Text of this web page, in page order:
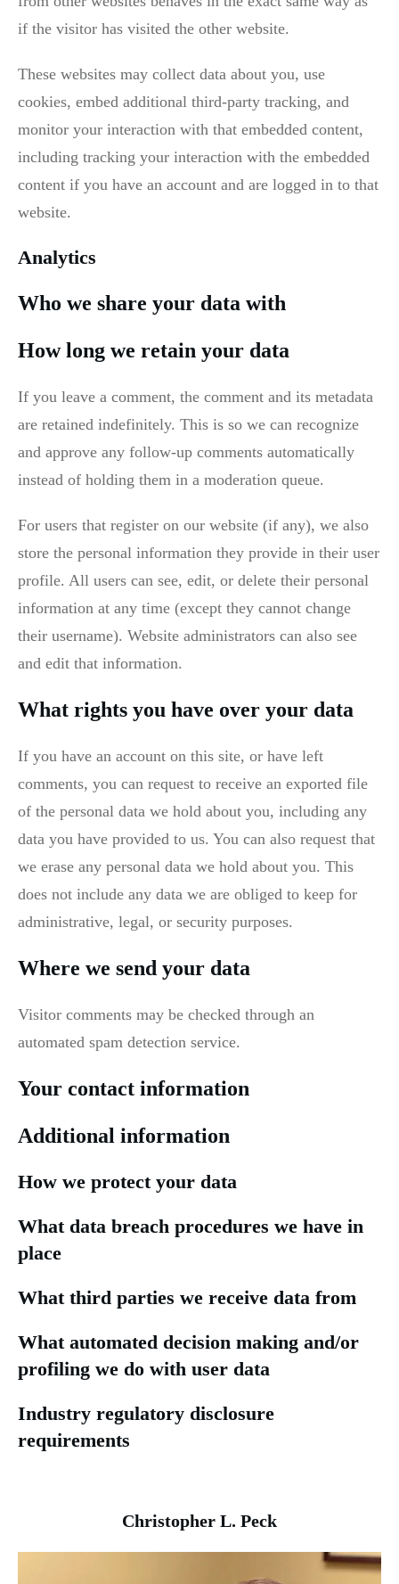
if the visitor has visited the other website.
These websites may collect data about you, use
cookies, embed additional third-party tracking, and
monitor your interaction with that embedded content,
including tracking your interaction with the embedded
content if you have an account and are logged in to that
website.
Analytics
Who we share your data with
How long we retain your data
If you leave a comment, the comment and its metadata
are retained indefinitely. This is so we can recognize
and approve any follow-up comments automatically
instead of holding them in a moderation queue.
For users that register on our website (if any), we also
store the personal information they provide in their user
profile. All users can see, edit, or delete their personal
information at any time (except they cannot change
their username). Website administrators can also see
and edit that information.
What rights you have over your data
If you have an account on this site, or have left
comments, you can request to receive an exported file
of the personal data we hold about you, including any
data you have provided to us. You can also request that
we erase any personal data we hold about you. This
does not include any data we are obliged to keep for
administrative, legal, or security purposes.
Where we send your data
Visitor comments may be checked through an
automated spam detection service.
Your contact information
Additional information
How we protect your data
What data breach procedures we have in
place
What third parties we receive data from
What automated decision making and/or
profiling we do with user data
Industry regulatory disclosure
requirements
Christopher L. Peck

* **Exercise directions**
For the string "third", find every line of the material that contains it, and copy each one.

* **Response area**
cookies, embed additional third-party tracking, and
What third parties we receive data from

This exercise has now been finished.